The market price is obtained at the equilibrium point where total heat supply equals total heat demand. Facing an exogenous market price in a deregulated market, suppliers are motivated to set the price below market price in order to obtain a larger share of consumers and to achieve larger profits. In this way, all suppliers in the market will be motivated to increase efficiency, reduce costs and make profitable investments in equipment and infrastructure. Due to these incentives, marginal cost pricing will benefit not only district heating producers, but also the environment in terms of reduced emissions.

Sjödin and Henning (2004) suggest the marginal cost method as being the optimal choice for pricing district heating. The use of marginal cost for pricing allows for variation in peak and off peak seasons. During summer, when the demand for heating is lower, they find a lower marginal cost for district heating. It is therefore proposed that the marginal cost should be reflected in the price. In addition, they support the use of a fixed portion to be included in the total price, to eliminate some of the risk of the utility running at a loss. Combining the use of short-range marginal cost and a fixed cost “should be able to bring about a close to optimal resource-allocation” (Sjödin & Henning, 2004, p. 17).

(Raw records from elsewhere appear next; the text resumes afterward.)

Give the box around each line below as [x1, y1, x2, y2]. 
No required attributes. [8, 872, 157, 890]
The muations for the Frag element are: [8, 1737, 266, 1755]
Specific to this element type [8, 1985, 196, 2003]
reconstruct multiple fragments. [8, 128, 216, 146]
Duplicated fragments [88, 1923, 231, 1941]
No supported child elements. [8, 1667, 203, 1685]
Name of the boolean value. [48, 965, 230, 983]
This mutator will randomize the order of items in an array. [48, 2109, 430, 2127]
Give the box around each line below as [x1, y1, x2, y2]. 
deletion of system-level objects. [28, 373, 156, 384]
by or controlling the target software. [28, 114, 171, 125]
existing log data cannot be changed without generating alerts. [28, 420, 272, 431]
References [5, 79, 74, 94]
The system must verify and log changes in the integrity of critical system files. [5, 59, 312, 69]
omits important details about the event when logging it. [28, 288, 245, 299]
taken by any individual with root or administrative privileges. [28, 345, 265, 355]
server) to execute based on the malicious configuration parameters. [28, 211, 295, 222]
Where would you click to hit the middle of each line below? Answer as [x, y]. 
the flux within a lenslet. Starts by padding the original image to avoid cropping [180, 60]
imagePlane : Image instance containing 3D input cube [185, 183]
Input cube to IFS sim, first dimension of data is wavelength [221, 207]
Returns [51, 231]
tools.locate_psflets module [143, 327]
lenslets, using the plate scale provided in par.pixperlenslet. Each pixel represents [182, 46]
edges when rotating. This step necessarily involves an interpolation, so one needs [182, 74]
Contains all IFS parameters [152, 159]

Compared to the cost-plus pricing mechanism, the marginal cost approach is more complicated as it makes more factors into consideration. As a consequence, marginal-cost pricing is more difficult to apply in reality, as it is more challenging to precisely obtain all the relevant figures. Nevertheless, if figures are obtained, marginal-cost pricing provides a presentation of variations in production costs.

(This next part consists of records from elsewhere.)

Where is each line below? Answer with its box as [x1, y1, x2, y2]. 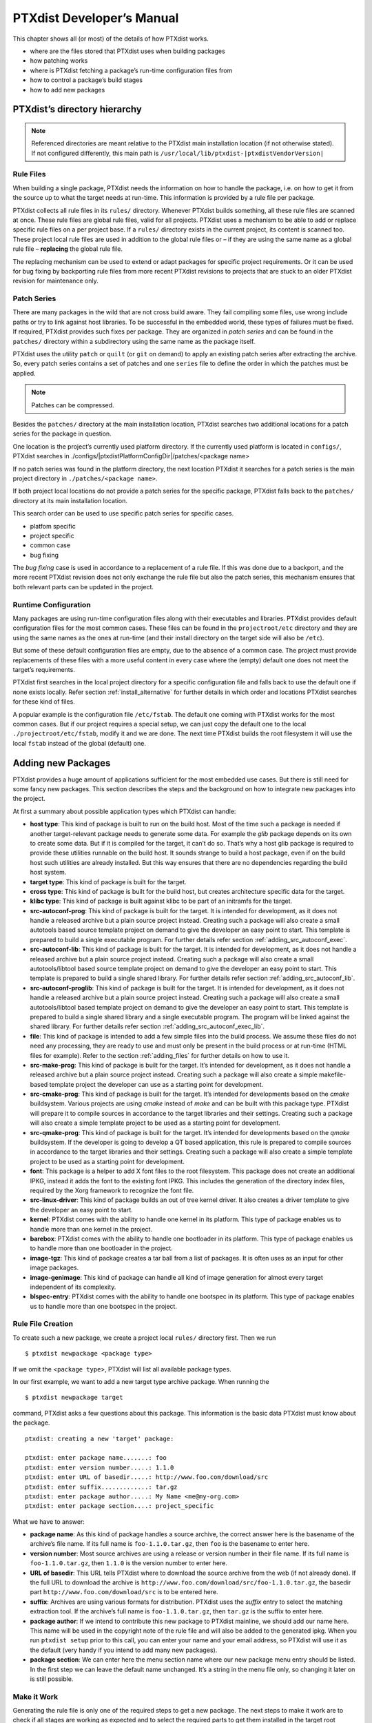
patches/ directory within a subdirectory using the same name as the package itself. [12, 337, 256, 345]
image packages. [30, 1263, 79, 1272]
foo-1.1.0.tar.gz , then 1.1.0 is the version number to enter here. [30, 1559, 227, 1567]
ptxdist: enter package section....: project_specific [25, 1502, 214, 1510]
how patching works [30, 57, 88, 65]
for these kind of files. [12, 697, 75, 706]
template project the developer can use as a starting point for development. [49, 1080, 264, 1088]
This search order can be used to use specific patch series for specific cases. [12, 509, 234, 518]
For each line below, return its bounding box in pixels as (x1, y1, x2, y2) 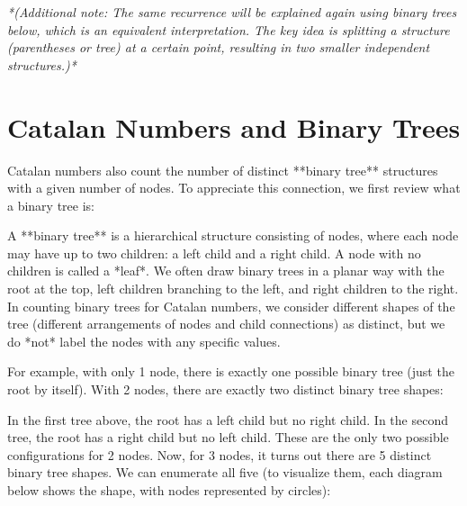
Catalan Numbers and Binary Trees (7, 108, 461, 145)
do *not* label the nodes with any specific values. (7, 331, 281, 350)
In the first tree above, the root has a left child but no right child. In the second (7, 410, 448, 429)
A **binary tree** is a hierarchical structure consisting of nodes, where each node (7, 226, 459, 245)
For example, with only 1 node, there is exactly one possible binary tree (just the (7, 362, 454, 381)
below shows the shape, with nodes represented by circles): (7, 481, 331, 499)
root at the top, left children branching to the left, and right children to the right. (7, 279, 459, 298)
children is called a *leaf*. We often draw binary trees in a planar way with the (7, 261, 445, 280)

Recognizing that existing pricing methods for district heating, such as cost-plus pricing and marginal-cost pricing cannot simultaneously provide both high efficiency and sufficient investment cost return, Zhang et al. (2013) propose a new pricing model – Equivalent Marginal Cost Pricing (EMCP). This method incorporates both short- and long-run marginal costs. The method promotes efficiency in the district heating market, ensures investments and promotes efficient resource allocation. However, this method is based on a number of assumptions, making it less valid for practical use (Li et al., 2015).